Problem requirements.
Only one portion of the data is to be written out: from the line bearing "оборудование" through the line bearing "Личный кабинет". Write it exactly as it appears.

Start of Excerpted records

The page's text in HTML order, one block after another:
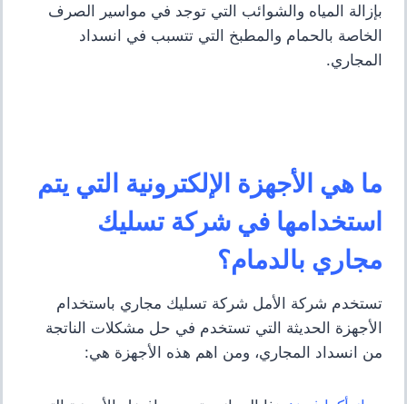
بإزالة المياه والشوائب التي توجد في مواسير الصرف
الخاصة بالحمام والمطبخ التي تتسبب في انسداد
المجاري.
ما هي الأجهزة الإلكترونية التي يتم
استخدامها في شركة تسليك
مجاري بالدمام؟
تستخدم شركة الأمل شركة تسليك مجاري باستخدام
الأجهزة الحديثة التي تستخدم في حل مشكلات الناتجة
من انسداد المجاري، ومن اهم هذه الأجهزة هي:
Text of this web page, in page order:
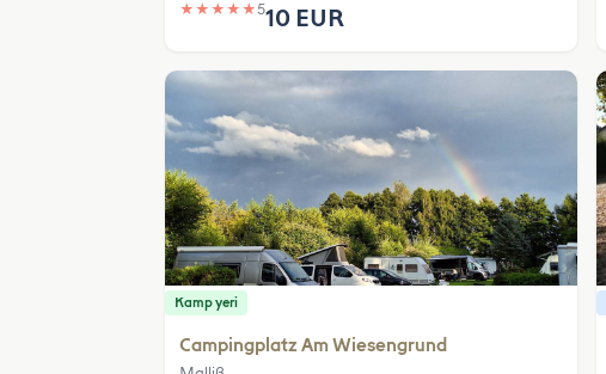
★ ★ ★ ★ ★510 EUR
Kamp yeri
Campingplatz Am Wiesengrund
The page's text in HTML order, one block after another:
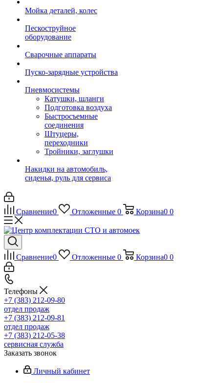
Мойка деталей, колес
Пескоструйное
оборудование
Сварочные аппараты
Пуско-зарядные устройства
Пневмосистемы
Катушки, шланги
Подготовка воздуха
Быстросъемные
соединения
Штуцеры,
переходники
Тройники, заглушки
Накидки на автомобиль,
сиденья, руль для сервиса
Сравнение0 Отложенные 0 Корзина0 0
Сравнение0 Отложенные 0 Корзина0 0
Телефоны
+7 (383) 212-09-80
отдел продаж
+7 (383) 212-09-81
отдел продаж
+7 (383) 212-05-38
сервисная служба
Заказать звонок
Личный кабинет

End of Excerpted records
Start of Excerpted records

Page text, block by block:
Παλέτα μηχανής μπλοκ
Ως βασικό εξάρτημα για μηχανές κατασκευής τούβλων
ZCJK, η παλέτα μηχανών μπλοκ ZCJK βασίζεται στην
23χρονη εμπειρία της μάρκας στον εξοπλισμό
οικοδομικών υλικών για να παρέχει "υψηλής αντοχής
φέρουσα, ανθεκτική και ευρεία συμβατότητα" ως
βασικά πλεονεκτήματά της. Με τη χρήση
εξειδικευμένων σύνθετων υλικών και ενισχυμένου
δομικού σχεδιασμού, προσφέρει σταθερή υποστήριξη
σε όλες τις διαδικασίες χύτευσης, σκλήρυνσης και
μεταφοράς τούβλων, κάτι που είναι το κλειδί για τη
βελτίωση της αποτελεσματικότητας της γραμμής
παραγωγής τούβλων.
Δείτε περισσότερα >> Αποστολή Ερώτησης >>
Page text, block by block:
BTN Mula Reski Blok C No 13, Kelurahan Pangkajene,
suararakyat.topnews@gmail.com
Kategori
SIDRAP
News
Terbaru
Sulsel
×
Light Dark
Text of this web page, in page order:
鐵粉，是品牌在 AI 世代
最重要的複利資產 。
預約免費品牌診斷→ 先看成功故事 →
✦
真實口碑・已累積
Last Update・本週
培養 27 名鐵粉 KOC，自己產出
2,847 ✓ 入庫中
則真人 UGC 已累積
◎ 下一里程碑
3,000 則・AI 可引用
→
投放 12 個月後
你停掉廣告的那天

End of Excerpted records
Start of Excerpted records

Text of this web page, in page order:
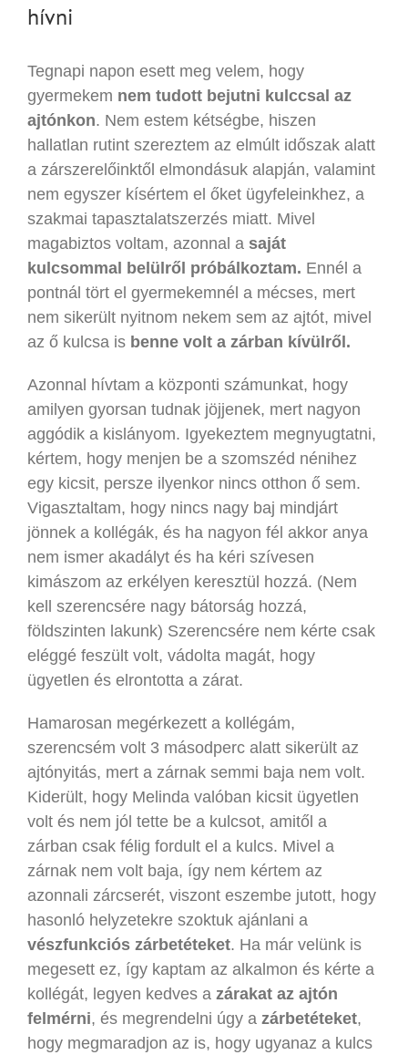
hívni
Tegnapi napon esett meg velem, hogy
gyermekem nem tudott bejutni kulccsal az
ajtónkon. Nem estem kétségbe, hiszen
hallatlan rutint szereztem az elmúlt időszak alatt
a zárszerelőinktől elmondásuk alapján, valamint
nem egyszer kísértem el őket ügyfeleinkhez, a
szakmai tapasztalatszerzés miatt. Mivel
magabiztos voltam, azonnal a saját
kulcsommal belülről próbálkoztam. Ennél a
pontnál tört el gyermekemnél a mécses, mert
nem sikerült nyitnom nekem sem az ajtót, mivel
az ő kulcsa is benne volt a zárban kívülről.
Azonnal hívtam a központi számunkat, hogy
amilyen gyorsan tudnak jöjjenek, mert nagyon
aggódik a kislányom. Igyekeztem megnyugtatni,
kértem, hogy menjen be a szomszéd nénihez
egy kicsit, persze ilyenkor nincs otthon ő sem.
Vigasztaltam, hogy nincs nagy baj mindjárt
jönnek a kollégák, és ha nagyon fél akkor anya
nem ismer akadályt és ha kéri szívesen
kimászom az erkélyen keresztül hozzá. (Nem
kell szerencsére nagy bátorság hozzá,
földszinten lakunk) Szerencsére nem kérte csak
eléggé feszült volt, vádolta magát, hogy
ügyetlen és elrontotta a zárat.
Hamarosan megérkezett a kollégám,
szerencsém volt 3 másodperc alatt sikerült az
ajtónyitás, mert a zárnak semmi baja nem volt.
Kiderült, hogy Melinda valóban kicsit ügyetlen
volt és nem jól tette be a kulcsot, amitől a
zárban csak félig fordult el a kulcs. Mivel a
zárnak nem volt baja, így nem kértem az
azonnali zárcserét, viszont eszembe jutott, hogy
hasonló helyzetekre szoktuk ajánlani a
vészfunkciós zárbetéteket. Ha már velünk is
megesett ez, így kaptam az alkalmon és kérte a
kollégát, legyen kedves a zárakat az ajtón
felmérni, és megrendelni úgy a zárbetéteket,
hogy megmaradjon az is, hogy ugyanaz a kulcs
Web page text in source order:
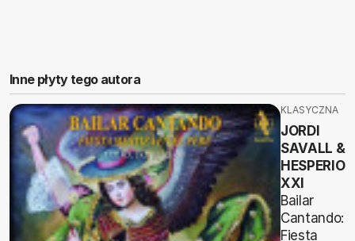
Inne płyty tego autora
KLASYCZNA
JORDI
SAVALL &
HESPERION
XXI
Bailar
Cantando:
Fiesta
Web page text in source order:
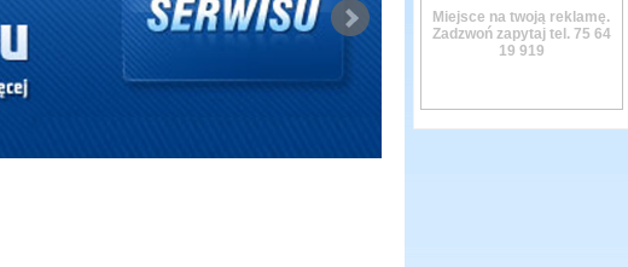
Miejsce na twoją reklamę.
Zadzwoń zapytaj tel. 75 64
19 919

End of Excerpted records

Response to the exercise.
оборудование
Сварочные аппараты
Пуско-зарядные устройства
Пневмосистемы
Катушки, шланги
Подготовка воздуха
Быстросъемные
соединения
Штуцеры,
переходники
Тройники, заглушки
Накидки на автомобиль,
сиденья, руль для сервиса
Сравнение0 Отложенные 0 Корзина0 0
Сравнение0 Отложенные 0 Корзина0 0
Телефоны
+7 (383) 212-09-80
отдел продаж
+7 (383) 212-09-81
отдел продаж
+7 (383) 212-05-38
сервисная служба
Заказать звонок
Личный кабинет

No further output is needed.